2016 yılının başlarında ise Güvenlik Konseyi Suriye’de ateşkesi destekledi ve oybirliğiyle 2268 önergesini kabul etti (Security Council Unanimously Endorses Syria Cessation of Hostilities Accord, Unanimously Adopting Resolution 2268 (2016). BM Güvenlik Konseyi, Rusya ve ABD’nin girişimleri sonucu varılan ve Suriye’de çatışmaların durmasını içeren karar tasarısını oybirliği ile kabul etti. Kararda, Uluslararası Suriye Destek Grubu’nun çatışmaların durması konusu vurgulanarak, Suriye rejimi ve müttefikleri ile Suriye silahlı muhalefetinin, çatışmaların durması kararına uyacaklarını ABD ve Rusya’ya ilettikleri belirtildi.
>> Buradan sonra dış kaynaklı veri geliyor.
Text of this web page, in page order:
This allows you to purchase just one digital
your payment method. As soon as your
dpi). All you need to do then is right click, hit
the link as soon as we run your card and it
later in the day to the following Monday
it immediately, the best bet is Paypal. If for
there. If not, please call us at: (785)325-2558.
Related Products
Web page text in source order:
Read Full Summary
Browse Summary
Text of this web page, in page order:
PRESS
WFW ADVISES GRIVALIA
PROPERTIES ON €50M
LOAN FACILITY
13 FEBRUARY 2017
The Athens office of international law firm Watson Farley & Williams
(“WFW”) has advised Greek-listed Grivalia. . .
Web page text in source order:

Karara göre Suriye’de çatışmalar sona erdirilecek, 2254 sayılı BM Güvenlik Konseyi kararı uygulayacaktı. Ancak daha saatler geçmeden Suriye’de geçici ateşkese genel olarak uyulurken taraflar birbirlerini ihlalle suçladı. Muhalif gruplar, Rus uçaklarının bazı kentleri bombaladığını duyurdu, Rusya hava saldırılarını doğrulamadı. Moskova, ateşkesin son 24 saat içinde dokuz kez ihlal edildiğini duyurdu. Muhalifler ise Rusya’nın desteğiyle Suriye hükümetinin 15 defa ateşkesi ihlal ettiği şikâyetinde bulundu.
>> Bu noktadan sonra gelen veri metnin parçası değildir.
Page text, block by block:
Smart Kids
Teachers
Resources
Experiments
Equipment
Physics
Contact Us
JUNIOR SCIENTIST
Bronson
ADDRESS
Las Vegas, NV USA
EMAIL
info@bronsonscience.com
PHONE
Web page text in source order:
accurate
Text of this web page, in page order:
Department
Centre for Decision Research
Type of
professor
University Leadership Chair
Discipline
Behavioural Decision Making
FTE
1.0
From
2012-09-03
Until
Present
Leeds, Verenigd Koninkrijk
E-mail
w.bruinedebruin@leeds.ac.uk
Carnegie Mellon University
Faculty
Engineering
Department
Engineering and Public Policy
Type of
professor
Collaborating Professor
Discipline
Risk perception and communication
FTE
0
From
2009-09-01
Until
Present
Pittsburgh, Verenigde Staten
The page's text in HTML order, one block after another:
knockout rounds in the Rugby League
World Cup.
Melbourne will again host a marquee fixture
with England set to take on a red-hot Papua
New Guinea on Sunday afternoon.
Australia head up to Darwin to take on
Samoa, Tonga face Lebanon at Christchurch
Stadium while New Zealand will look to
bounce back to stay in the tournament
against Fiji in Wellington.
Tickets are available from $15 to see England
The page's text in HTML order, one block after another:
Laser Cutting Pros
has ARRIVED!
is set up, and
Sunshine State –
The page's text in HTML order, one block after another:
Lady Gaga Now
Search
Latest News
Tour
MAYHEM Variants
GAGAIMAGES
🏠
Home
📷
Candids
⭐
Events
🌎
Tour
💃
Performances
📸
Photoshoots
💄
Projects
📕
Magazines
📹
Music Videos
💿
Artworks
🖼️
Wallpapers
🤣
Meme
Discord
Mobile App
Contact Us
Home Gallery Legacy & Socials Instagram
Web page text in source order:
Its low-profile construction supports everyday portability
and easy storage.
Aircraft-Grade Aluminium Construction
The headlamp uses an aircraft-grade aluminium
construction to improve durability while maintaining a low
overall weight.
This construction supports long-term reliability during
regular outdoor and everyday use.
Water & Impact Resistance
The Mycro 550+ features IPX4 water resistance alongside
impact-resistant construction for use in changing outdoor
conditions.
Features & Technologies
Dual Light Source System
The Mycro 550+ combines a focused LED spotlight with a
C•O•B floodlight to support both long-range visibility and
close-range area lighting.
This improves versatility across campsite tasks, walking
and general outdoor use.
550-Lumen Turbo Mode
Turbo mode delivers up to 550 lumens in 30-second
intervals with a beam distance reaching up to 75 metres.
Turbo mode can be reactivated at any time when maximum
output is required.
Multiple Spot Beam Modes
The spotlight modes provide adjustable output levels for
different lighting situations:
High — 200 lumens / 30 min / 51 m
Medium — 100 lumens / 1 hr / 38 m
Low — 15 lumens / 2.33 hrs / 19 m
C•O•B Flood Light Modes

ESED’İN İŞİNE YARAYAN HAMLE
Tüm bu süreçte Batı’nın Esed konusunda düştüğü fikir ayrılığı, terör örgütlerinin bölgede kazandığı alan için yarayışlı bir etki oluşturdu. BM, Esed’e karşı tutum göstermedi ve Rusya, BM tarafından istediğini aldı. ABD ise süreçte DAEŞ dışında terör örgütü tanımayarak yine Esed’in işine yarar hamleler yaptı. Dahası ABD, PYD terör örgütüne Irak-Suriye hattında alan kazandırdı, kötülüğü kötülükle yenmeye kalktı.Son tahlilde ortada, ateşkesin geleceği ve Suriye’de azınlık gruplarının nasıl bir yüzleşmeyle karşı karşıya kalacağıyla ilgili pek çok soru işareti var. Özellikle BM’nin Suriye iç savaşında 2011’den beri tutunduğu tavır düşünüldüğünde ateşkes için ‘umutvar’ olmak pek mümkün değil. BM’nin Esed’e ses çıkartmaması, ateşkes sürecinin toplumun beklentilerini karşılayamayacak nitelikte olduğunu gösteriyor. Bu tablo içerisinde Suriye’de ateşkesin geleceği, küresel aktörler bazında tüm terör örgütlerine karşı birlikte mücadele etmesine bağlı gözükmekte. Suriye’nin iç dinamikleri ise ancak ve ancak Esed’in gidişiyle bir rahatlama yaşayabilecek. Son olarak ateşkesin Suriye’nin toprak bütünlüğüyle ilişkisine de bakmak gerekiyor. Suriye’de eğer tüm grupların bir arada yaşayacağı üst bir otorite tesis edilecekse bu, öncelikle tüm terör örgütlerinin uluslararası aktörlerin kuracağı objektif bir koalisyonla temizlenmesi ve Esed’siz seçimlerin yapılarak halka fikir hakkı sunulmasıyla mümkün gözükmekte. Aksi halde savaşın süreceğini, bölge ülkelerini ve Batı’yı, yeni mülteci dalgalarının beklediğini söylemek mümkün.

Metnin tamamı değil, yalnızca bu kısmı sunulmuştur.